| Work order |
Pull out each line of the data that includes the word "plannings".

======== Data to process ========

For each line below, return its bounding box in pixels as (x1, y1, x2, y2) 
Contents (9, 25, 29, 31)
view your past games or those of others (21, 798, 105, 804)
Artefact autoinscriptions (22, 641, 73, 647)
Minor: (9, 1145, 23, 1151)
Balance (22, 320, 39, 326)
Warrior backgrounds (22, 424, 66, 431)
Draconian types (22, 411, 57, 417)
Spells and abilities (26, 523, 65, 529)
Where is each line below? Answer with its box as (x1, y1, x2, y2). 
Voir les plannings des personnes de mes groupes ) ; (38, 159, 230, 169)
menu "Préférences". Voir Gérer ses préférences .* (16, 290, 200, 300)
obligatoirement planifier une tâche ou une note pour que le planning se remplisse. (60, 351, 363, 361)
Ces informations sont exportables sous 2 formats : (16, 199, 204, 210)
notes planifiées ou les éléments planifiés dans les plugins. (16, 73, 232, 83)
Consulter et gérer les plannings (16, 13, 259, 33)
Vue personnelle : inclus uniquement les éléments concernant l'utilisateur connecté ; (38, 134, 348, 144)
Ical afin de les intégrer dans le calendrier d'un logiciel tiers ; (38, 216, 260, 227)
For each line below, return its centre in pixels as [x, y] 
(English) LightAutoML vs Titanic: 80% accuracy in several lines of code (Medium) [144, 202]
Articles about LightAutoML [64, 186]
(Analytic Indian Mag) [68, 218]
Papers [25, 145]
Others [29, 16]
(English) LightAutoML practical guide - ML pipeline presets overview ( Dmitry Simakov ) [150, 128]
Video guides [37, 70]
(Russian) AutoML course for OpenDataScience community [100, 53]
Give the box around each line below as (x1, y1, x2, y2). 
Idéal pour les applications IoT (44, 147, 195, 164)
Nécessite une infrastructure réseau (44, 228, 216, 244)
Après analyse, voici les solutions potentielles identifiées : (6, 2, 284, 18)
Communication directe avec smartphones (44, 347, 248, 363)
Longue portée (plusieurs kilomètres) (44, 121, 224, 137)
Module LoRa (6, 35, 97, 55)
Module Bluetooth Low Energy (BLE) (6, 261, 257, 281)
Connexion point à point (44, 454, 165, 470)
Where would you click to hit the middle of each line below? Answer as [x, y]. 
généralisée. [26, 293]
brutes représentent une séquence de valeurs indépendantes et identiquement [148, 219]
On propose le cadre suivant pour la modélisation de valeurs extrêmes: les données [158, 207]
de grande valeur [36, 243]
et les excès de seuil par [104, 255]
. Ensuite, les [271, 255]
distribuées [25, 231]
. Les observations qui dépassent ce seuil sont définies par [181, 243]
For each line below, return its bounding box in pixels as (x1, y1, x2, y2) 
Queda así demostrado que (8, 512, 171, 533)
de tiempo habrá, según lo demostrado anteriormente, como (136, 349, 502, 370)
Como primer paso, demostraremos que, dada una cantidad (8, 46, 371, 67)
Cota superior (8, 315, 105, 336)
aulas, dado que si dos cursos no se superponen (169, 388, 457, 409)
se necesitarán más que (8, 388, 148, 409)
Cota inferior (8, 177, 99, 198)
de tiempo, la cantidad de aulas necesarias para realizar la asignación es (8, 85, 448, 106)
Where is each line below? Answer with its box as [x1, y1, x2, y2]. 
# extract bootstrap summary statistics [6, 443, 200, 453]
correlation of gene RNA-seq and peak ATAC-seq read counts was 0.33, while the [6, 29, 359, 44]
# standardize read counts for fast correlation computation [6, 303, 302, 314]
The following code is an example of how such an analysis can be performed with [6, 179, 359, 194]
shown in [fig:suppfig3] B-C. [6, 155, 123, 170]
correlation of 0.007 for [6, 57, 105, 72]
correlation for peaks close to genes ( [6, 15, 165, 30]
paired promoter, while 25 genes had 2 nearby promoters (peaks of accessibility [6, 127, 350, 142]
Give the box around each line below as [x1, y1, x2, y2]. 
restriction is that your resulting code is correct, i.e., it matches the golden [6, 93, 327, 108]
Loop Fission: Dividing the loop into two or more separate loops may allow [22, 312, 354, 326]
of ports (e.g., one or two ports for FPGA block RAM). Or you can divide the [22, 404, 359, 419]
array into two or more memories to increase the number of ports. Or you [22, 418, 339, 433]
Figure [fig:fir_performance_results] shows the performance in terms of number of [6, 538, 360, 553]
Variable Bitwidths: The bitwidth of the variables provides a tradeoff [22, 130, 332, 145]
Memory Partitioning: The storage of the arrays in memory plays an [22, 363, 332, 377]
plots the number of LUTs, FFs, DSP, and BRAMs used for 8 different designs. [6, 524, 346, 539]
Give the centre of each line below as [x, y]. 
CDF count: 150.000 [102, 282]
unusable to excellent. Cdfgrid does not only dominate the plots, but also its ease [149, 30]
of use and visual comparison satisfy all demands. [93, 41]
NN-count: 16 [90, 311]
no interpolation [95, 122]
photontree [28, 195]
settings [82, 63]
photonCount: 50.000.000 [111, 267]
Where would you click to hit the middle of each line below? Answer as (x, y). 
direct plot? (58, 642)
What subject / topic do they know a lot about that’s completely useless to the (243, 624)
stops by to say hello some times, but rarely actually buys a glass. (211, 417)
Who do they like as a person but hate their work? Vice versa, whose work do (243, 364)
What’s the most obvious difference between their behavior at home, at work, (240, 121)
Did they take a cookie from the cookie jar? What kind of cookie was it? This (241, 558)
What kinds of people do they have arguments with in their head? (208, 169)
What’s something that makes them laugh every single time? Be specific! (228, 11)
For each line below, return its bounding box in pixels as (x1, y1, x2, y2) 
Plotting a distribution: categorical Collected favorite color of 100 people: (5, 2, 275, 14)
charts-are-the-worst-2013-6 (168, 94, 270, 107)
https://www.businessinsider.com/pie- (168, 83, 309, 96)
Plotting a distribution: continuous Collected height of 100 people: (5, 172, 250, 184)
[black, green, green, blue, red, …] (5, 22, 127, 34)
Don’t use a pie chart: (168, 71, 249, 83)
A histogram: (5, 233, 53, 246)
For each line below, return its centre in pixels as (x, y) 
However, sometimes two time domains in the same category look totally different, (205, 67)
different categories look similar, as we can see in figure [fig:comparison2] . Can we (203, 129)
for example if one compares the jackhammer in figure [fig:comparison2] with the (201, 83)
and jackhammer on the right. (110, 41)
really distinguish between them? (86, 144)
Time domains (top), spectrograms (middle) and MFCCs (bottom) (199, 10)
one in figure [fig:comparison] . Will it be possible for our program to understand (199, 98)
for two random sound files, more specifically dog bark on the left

========

| Exercise output |
Voir les plannings des personnes de mes groupes ) ; (38, 159, 230, 169)
Consulter et gérer les plannings (16, 13, 259, 33)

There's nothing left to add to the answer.